Items from a dataset
--
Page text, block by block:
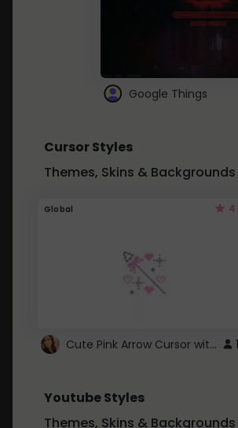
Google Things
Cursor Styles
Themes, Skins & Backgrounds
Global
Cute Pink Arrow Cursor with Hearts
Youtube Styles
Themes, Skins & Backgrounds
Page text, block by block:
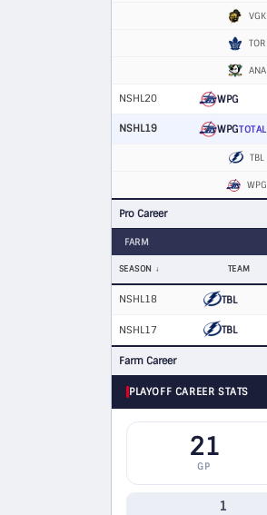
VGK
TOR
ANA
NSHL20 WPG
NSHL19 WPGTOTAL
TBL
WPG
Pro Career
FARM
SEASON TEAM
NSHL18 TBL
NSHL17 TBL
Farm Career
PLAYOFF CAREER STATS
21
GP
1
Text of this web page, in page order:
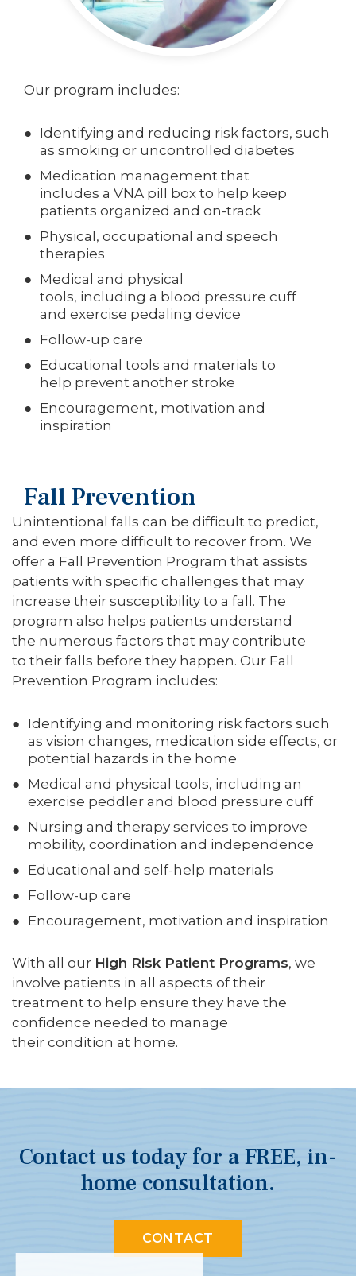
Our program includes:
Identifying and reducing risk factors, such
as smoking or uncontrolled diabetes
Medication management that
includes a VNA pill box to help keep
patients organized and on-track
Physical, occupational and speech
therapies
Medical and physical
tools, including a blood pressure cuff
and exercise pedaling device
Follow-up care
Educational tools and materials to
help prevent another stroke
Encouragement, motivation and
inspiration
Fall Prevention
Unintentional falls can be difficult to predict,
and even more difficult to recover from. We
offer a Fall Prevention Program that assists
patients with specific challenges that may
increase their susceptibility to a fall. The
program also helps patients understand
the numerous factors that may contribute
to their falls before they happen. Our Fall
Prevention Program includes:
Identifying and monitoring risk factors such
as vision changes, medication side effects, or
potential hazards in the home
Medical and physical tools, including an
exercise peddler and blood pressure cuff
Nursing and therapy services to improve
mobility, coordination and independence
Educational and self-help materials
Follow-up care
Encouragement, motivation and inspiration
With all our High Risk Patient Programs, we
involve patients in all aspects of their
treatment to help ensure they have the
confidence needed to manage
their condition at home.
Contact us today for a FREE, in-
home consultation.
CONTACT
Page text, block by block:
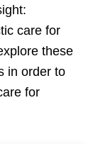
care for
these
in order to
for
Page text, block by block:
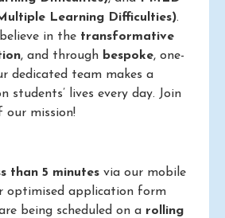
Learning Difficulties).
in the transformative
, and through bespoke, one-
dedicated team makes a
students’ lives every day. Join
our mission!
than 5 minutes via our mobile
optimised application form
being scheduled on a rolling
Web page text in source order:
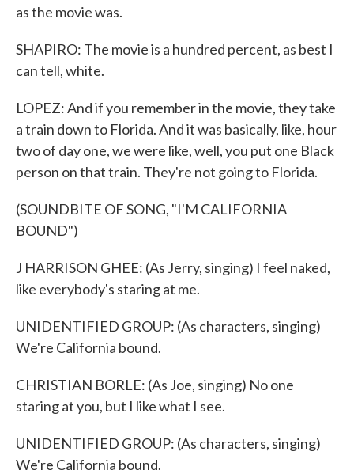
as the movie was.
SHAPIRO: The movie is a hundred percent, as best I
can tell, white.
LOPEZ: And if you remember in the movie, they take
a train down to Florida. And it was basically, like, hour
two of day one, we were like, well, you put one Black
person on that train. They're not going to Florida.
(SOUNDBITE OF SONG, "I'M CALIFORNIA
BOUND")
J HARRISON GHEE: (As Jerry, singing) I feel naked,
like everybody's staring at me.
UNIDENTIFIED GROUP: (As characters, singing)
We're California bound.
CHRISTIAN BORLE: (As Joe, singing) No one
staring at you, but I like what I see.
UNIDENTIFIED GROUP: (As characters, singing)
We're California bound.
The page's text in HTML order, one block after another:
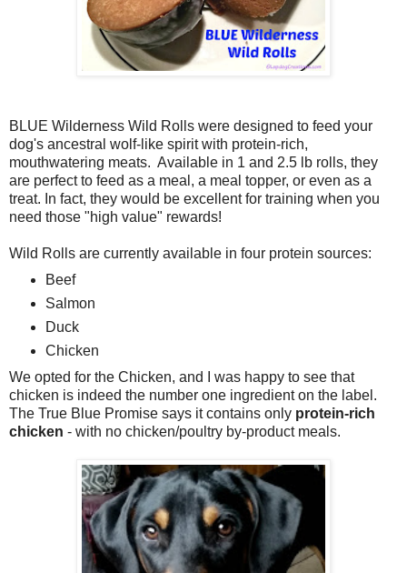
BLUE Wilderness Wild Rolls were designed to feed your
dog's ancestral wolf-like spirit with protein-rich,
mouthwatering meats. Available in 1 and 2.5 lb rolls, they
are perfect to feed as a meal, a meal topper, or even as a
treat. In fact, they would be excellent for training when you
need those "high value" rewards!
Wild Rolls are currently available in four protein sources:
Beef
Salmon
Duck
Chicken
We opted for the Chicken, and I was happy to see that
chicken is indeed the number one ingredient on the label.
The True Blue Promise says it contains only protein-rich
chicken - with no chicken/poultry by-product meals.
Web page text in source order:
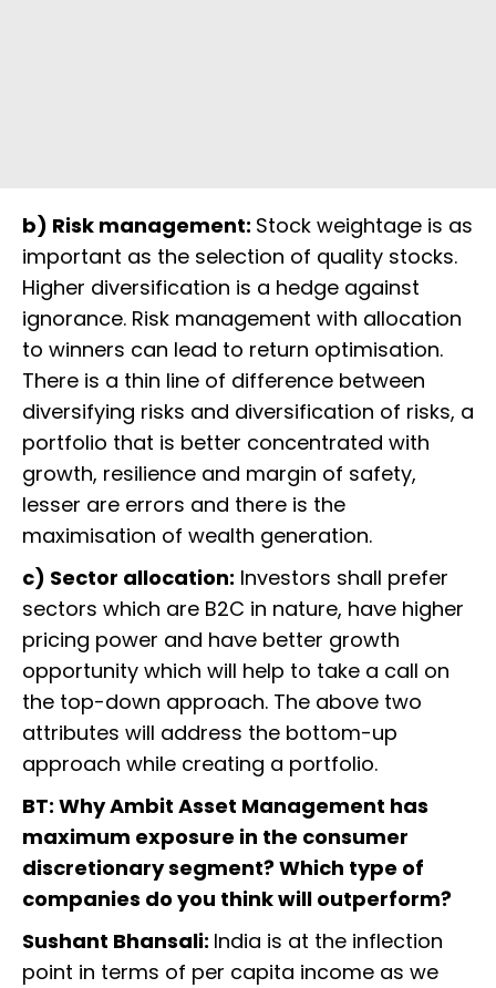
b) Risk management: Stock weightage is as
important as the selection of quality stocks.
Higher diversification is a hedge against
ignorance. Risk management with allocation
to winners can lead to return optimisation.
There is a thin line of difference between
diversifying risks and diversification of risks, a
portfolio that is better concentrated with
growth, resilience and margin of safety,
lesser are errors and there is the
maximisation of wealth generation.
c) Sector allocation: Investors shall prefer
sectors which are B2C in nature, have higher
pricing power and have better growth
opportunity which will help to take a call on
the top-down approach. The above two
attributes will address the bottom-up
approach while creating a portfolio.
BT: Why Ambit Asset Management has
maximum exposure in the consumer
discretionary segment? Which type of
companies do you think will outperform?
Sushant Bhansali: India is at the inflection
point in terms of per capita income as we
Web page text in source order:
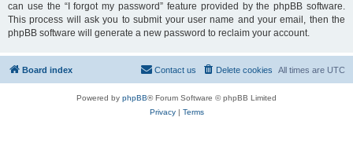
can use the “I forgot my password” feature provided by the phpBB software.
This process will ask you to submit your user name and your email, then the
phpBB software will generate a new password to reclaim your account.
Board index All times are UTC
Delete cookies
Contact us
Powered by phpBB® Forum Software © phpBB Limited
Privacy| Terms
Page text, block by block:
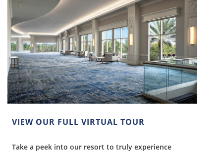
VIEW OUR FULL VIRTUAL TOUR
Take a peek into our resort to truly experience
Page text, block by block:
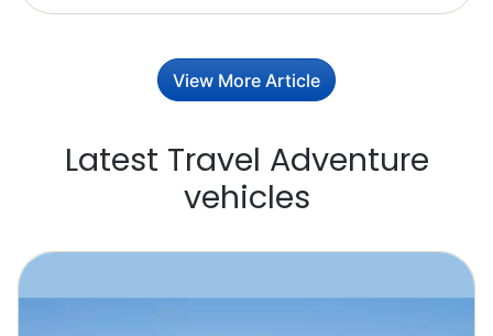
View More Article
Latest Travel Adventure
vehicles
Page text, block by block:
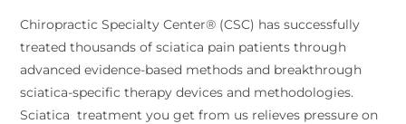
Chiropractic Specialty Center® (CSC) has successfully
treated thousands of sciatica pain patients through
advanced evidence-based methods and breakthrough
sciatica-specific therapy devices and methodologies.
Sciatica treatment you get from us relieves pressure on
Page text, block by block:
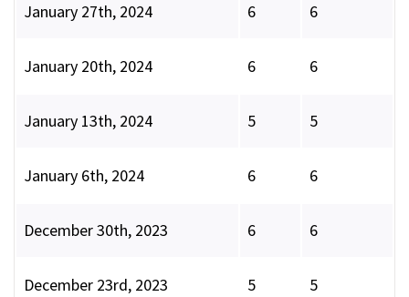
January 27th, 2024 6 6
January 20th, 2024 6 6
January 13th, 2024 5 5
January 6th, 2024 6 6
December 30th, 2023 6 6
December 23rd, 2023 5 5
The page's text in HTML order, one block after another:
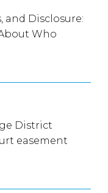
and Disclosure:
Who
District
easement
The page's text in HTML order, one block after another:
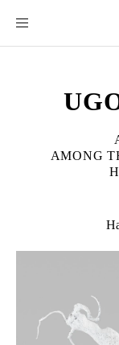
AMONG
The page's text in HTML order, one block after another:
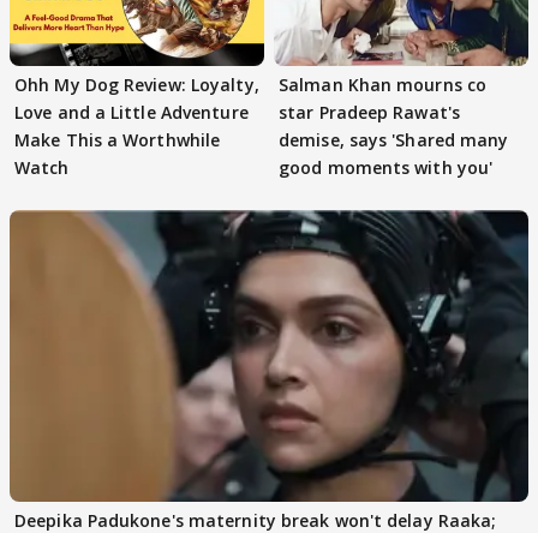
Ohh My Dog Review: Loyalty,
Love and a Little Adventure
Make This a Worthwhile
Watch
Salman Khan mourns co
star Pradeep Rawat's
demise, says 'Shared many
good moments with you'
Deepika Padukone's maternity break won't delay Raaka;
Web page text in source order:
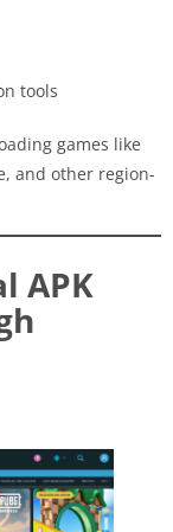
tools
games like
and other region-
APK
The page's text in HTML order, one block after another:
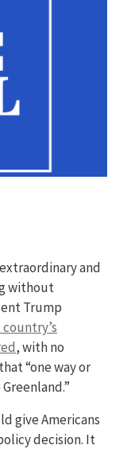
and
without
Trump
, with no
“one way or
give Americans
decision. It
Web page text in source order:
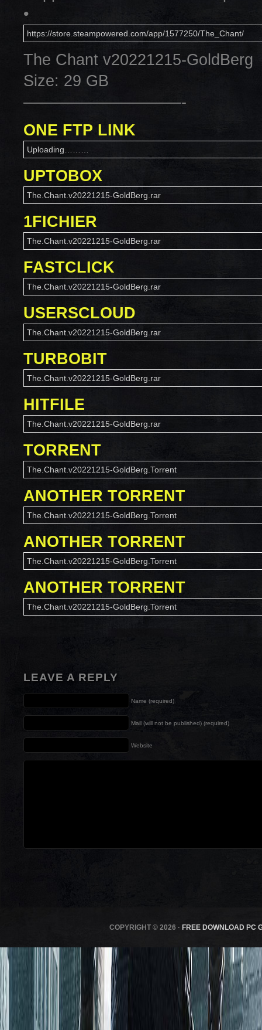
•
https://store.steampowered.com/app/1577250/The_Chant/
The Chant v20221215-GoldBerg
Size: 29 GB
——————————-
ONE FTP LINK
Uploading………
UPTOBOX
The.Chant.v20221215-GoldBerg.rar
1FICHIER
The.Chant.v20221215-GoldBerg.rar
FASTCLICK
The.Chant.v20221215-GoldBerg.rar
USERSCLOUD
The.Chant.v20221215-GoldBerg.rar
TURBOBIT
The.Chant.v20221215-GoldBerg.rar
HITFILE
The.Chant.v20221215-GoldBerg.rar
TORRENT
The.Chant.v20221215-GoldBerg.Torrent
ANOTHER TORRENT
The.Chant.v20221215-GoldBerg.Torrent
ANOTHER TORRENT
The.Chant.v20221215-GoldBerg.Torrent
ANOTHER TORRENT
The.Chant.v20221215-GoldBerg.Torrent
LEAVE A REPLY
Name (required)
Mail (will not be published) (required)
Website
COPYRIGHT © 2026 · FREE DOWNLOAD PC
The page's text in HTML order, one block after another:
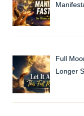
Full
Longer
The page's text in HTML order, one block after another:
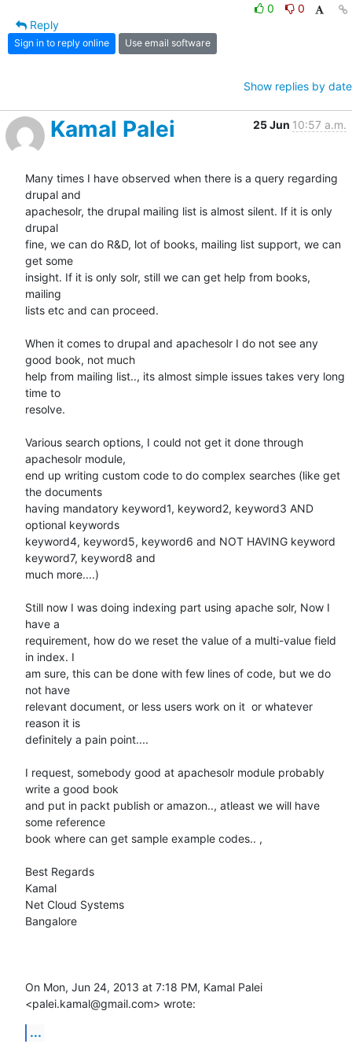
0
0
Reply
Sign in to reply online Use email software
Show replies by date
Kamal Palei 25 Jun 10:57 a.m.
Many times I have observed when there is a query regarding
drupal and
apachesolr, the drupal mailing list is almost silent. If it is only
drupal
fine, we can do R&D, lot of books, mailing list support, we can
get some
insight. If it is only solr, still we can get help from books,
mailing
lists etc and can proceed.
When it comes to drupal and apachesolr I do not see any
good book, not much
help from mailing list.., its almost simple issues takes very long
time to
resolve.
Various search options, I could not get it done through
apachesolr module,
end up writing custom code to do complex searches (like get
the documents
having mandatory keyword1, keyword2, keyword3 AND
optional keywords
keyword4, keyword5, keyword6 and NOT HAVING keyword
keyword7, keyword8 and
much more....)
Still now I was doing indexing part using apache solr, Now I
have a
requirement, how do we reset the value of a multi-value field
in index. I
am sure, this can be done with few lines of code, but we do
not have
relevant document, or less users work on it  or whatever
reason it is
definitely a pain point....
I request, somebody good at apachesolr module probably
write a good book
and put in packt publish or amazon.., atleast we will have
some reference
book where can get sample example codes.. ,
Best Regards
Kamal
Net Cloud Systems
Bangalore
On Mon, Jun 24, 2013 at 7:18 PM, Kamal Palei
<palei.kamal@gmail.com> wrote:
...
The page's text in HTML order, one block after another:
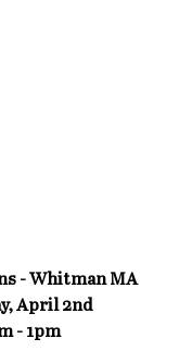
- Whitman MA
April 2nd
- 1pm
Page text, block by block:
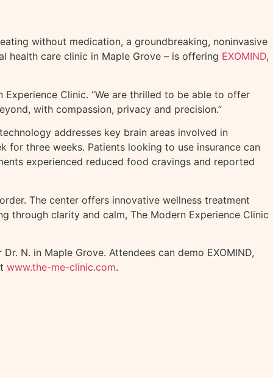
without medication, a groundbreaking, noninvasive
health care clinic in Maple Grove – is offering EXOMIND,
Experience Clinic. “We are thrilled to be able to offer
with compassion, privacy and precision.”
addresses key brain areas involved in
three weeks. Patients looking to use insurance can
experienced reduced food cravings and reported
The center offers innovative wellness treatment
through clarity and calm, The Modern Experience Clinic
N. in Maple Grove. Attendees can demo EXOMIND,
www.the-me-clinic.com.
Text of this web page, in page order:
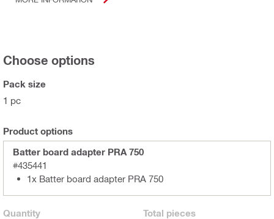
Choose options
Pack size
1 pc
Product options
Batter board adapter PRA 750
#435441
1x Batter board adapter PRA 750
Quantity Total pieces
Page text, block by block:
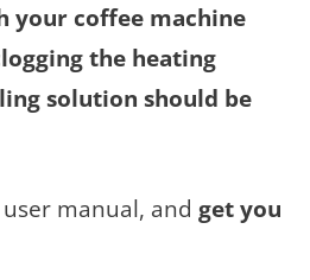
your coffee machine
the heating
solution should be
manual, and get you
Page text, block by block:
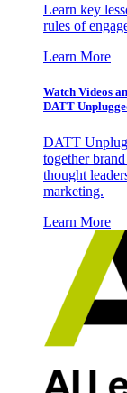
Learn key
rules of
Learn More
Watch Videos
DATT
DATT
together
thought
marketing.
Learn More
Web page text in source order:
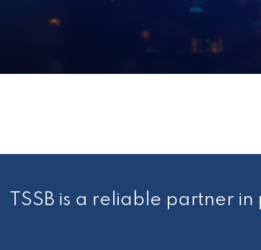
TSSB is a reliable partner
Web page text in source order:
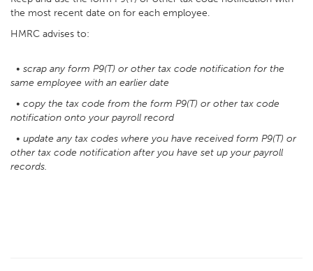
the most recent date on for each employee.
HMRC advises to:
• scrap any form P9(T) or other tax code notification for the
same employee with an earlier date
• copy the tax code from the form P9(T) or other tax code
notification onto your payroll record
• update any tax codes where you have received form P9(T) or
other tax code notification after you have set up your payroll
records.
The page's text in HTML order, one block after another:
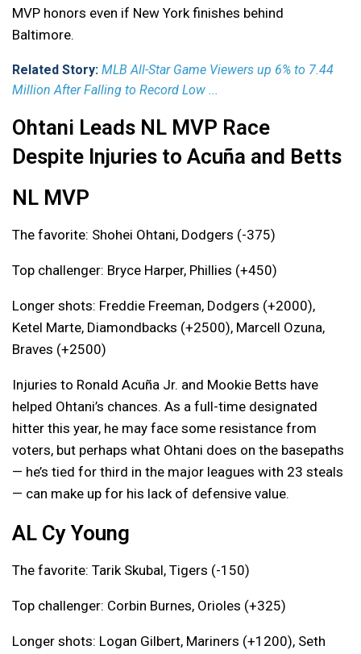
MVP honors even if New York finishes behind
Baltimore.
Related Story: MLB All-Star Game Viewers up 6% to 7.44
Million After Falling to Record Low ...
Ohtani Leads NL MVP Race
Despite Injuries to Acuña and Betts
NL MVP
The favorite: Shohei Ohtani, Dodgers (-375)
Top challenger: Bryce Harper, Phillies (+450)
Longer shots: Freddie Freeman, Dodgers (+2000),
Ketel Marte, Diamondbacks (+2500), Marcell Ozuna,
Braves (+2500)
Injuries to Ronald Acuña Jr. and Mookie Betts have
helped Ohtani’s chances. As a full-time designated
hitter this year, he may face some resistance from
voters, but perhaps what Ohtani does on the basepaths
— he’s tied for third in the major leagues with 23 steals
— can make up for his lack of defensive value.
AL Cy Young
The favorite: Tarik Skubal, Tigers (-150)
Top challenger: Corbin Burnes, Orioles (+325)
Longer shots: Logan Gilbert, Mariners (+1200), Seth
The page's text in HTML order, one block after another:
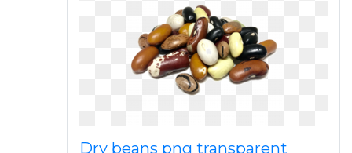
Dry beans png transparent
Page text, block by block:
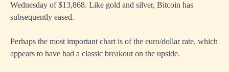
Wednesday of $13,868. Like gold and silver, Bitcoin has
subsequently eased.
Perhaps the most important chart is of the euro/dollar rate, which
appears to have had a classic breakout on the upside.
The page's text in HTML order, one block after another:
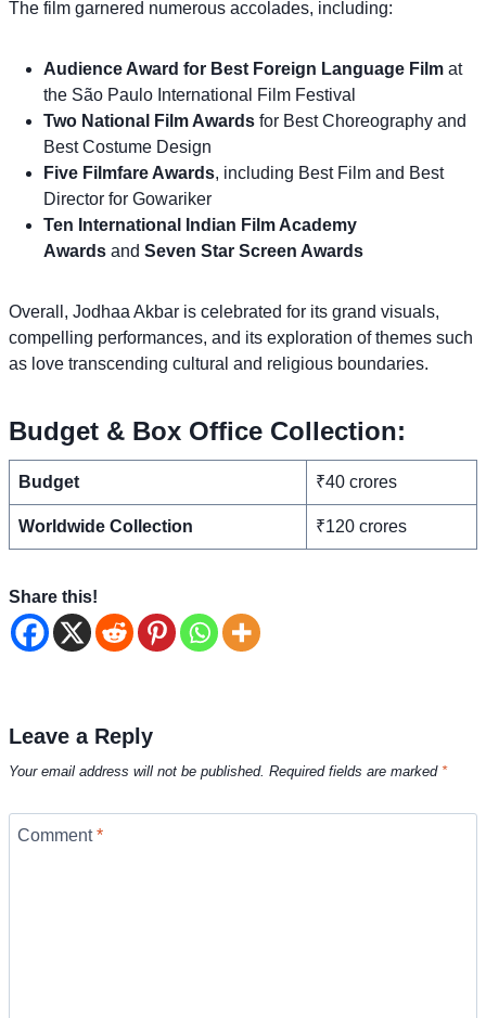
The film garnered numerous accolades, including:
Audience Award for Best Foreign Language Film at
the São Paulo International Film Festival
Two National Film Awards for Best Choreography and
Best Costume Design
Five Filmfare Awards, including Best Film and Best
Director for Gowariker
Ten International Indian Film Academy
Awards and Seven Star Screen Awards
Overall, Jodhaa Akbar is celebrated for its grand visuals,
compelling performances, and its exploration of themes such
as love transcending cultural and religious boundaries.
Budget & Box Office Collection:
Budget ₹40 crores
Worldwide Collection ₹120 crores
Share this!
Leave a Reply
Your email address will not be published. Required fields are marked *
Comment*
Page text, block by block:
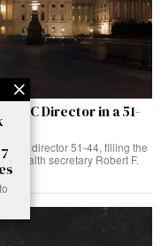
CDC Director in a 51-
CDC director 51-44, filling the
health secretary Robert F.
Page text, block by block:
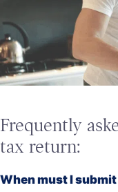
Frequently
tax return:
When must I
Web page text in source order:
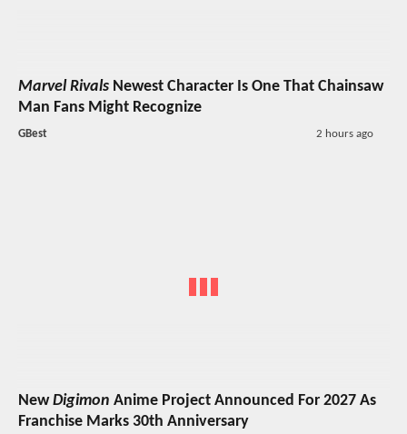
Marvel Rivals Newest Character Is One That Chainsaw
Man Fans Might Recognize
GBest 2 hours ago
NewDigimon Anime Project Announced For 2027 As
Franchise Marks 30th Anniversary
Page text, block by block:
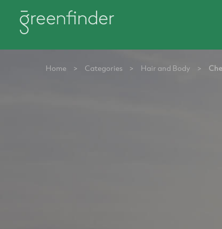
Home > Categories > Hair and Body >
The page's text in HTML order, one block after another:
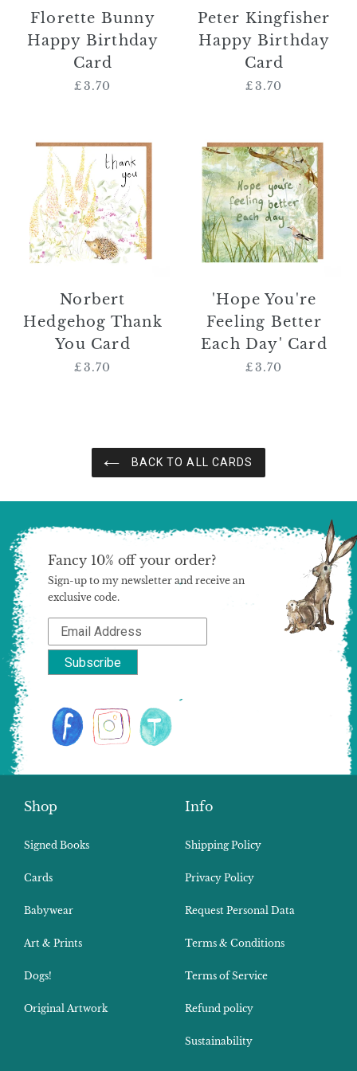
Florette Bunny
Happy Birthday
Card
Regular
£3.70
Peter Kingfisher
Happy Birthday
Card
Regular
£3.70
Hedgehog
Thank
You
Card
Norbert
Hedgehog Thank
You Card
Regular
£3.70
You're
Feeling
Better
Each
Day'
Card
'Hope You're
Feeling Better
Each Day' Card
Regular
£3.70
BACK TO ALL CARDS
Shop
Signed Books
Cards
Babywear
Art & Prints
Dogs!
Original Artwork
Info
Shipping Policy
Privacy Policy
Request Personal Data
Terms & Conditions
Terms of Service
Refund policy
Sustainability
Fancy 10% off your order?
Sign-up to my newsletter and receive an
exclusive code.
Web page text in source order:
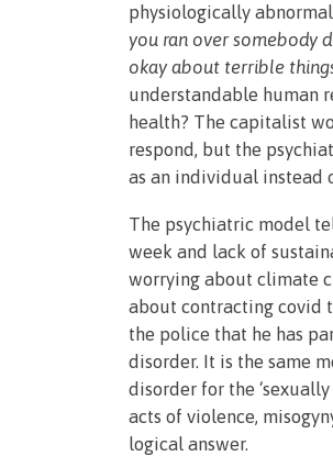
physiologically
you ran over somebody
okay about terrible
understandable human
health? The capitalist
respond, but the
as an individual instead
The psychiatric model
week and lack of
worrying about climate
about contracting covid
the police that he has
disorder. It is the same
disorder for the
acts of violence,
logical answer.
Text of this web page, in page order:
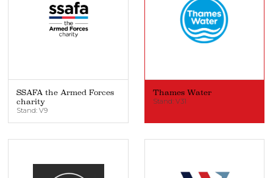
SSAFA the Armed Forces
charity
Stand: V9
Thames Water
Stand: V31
--
→ **What you have to do**
Reproduce each line of the entries in which the word "value" is found.

→ **Answer section**
need those "high value" rewards!
requirement, how do we reset the value of a multi-value field
— can make up for his lack of defensive value.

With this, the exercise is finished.